More and more tech companies have initiatives in place to support Diversity, Equity & Inclusion (DEI) work. But even as Chief Diversity Officers get hired and diversity statements make their way onto company websites, diverse representation in tech is still lagging. This representation deficit, particularly in product and engineering departments, has huge implications. With the current population of software engineers comprising 25% women, 7.3% Latinos and 4.7% Black people, the teams building technology are not adequately representing the people using it.
Artificial Intelligence (AI) is an area of computer science that focuses on enabling computers to perform tasks that have traditionally required human intelligence. The innovations leveraging AI can be incredibly powerful, but they are as prone to biases as the humans that made them. Representation in this case needs to go well beyond “diversity of thought.” When the right perspectives, identities and experiences don’t go into building, training and testing AI, the outputs can range from embarrassing to life-threatening.
New cases of biased AI are constantly surfacing. For anyone looking to avoid these missteps and to make the case for diverse representation on AI engineering teams, here are a few of the many examples to learn from.
AI can be used to predict a future event or outcome based on past data and pattern-matching. While this can provide incredible insights into the future, this is an area that can be fraught with bias, based on the data used and how it is trained.
For example, an analysis of a health AI system that was used to predict which patients should get additional medical care found that the racial bias introduced by the algorithm “reduces the number of Black patients identified for extra care by more than half” and that fixing this disparity “would increase the percentage of Black patients receiving additional help from 17.7 to 46.5%.”
An investigation by Propublica into an AI criminal scoring system found similarly life-impacting results. An analysis of the risk assessment tool that is used in courtrooms to inform decisions around who can be set free found that “the formula was particularly likely to falsely flag Black defendants as future criminals, wrongly labeling them this way at almost twice the rate as white defendants,” while “White defendants were mislabeled as low risk more often than black defendants.” These are cases where errors in AI outcomes aren’t just numbers — they’re human lives.
Language processing for both voice and text has been a leading scenario in AI research. There are continued reports about biases emerging from work in this space.

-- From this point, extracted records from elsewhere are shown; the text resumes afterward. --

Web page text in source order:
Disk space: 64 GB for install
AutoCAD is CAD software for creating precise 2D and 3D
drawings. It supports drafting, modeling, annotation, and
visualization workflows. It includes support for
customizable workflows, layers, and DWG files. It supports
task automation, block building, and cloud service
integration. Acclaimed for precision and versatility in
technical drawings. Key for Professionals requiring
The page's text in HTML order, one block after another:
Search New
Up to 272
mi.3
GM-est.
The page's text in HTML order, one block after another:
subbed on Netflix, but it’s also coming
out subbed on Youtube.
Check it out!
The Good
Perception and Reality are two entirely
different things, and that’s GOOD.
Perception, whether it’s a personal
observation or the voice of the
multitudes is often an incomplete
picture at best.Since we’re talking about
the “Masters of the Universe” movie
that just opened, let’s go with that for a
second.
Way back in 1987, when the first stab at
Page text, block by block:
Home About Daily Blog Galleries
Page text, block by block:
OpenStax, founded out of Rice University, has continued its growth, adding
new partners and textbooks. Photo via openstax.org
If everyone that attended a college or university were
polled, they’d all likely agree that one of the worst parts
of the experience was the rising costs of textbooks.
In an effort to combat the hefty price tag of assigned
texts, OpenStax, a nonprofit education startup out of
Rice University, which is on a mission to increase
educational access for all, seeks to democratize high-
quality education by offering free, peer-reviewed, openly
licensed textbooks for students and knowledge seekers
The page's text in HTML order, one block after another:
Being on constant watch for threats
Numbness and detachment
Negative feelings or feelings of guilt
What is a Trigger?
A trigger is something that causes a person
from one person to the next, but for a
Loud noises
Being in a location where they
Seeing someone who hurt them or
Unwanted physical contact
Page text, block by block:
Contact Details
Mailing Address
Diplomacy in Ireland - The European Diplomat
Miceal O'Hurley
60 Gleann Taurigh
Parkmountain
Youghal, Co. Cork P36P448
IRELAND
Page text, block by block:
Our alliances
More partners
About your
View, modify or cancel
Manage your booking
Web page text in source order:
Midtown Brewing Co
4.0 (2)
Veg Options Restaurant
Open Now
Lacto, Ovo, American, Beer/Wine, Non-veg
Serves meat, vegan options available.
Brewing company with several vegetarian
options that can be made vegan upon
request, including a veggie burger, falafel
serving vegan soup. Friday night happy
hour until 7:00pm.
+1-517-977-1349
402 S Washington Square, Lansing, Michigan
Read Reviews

One example that surfaced a few days ago involved a Google translation of Hungarian text, which is a gender-neutral language. Google Translate inserted gendered pronouns into the gender-neutral phrases, revealing strong gender biases. These included, “He’s a professor. She’s an assistant.” and “He makes a lot of money. She is baking a cake.”
Voice recognition is another area of language processing that has long performed worse for non-male, non-white voices. With the rising-ubiquity of voice assistants, such as Siri, Alexa and Google Home, this has a broad-ranging impact. A study found that for Americans with English as a first language that spoke to a voice assistant, the accuracy rate for a white man was 92%, for a white woman was 79%, and for a mixed-race woman was 69%. As more of our systems rely on voice technology, from medical communications to licensing and authorizations, these biased results can have significant consequences.

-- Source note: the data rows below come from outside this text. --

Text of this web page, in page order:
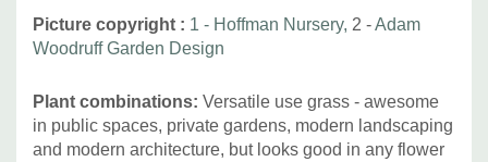
Picture copyright : 1 - Hoffman Nursery, 2 -Adam
Woodruff Garden Design
Plant combinations: Versatile use grass - awesome
in public spaces, private gardens, modern landscaping
and modern architecture, but looks good in any flower
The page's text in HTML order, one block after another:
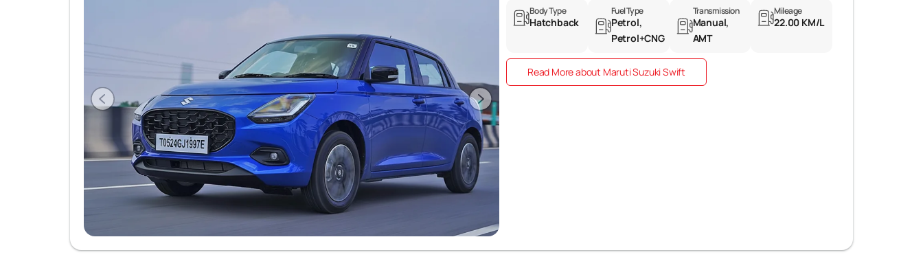
Body Type
Hatchback
Fuel Type
Petrol,
Petrol+CNG
Transmission
Manual,
AMT
Mileage
22.00 KM/L
Read More about Maruti Suzuki Swift
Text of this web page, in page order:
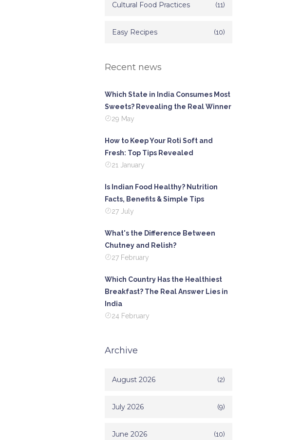
Cultural Food Practices (11)
Easy Recipes (10)
Recent news
Which State in India Consumes Most
Sweets? Revealing the Real Winner
29 May
How to Keep Your Roti Soft and
Fresh: Top Tips Revealed
21 January
Is Indian Food Healthy? Nutrition
Facts, Benefits & Simple Tips
27 July
What's the Difference Between
Chutney and Relish?
27 February
Which Country Has the Healthiest
Breakfast? The Real Answer Lies in
India
24 February
Archive
August 2026 (2)
July 2026 (9)
June 2026 (10)
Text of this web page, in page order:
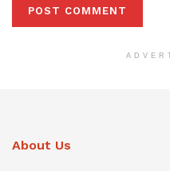
About Us
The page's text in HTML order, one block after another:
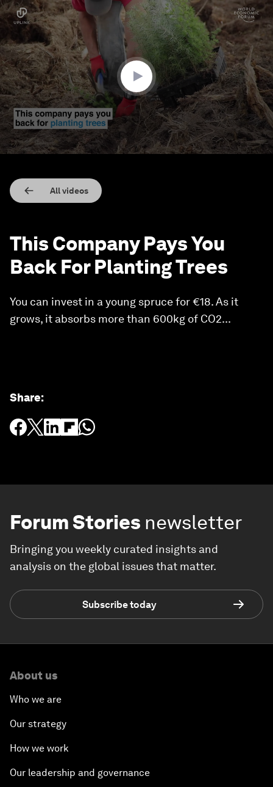
0
seconds
of
minute,
36
seconds
All videos
This Company Pays You
Back For Planting Trees
You can invest in a young spruce for €18. As it
grows, it absorbs more than 600kg of CO2...
Share:
Forum Stories newsletter
Bringing you weekly curated insights and
analysis on the global issues that matter.
Subscribe today
About us
Who we are
Our strategy
How we work
Our leadership and governance

AI is used to understand and make decisions about imagery as well. This is an area where machine learning biases come up frequently.
Many people remember the story several years ago when Google Images suggested that the faces of Black people were gorillas—and the even stranger outcome of them fixing the issue by removing gorilla images from their library rather than doing a better job of recognizing Black faces. Another example of imaging biases emerged in recent months, when people discovered that the image previews on Twitter favor white faces over Black faces, regardless of where the face appears in the image.
While these examples yield offensive results, it’s not difficult to imagine how the results of faulty image analysis can lead to more life-impacting situations as well. As identities and roles become more closely tied to image verification, the unbiased accuracy of these algorithms becomes increasingly crucial.
AI impacts the physical world as well, thanks to innovations in IoT (Internet of Things), advanced sensors and manufacturing automation. Because of this, AI biases can have significant physical implications.
There have been several cases where automatic sinks and soap dispensers did not recognize hands with darker skin, due to the way they were calibrated and tested. A much more life-threatening example has emerged with self-driving cars, with recent studies showing that pedestrians with lighter skin were more detectable, and thus less likely to be hit by the car, than pedestrians with darker skin.
Every person has biases. The key is to pay attention to what those biases are, and then actively retrain our thinking around the ones that prove harmful. Likewise, AI will always be as biased as the humans that created it. That’s why having diverse representation in the people who are programming, calibrating and testing AI algorithms is of utmost importance. The best way to avoid mistakes that range from awkward to dangerous is to ensure that the people building products represent the people using them.